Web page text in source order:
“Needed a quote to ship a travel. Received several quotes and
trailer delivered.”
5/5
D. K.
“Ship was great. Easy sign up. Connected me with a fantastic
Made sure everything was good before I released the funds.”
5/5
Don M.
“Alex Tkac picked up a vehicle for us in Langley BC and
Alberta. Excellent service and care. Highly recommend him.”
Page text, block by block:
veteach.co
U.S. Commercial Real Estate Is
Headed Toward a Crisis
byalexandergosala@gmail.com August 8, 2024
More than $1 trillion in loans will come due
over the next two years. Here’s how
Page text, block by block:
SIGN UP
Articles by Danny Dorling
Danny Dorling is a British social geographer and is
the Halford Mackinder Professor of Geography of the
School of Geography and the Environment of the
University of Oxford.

--

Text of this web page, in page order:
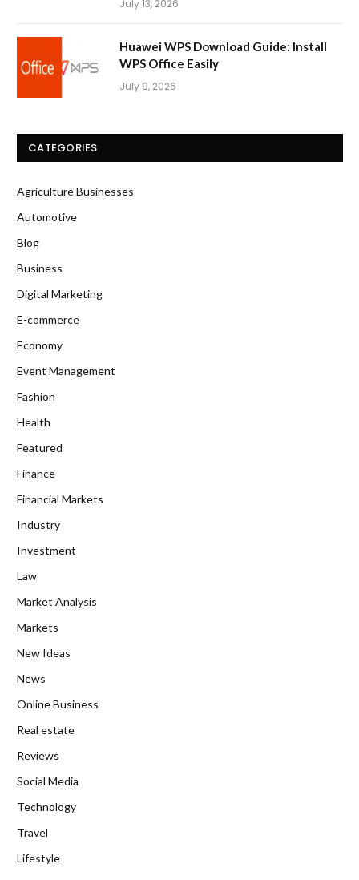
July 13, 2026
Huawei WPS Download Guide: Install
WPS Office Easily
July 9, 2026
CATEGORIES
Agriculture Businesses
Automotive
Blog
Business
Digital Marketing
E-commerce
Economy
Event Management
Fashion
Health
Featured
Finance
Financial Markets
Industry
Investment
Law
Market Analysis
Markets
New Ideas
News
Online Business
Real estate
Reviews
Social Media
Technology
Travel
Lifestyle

**Action item:**
The word to look for is "Real"; copy out every line of the entries that holds it.

**Output below:**
U.S. Commercial Real Estate Is
Real estate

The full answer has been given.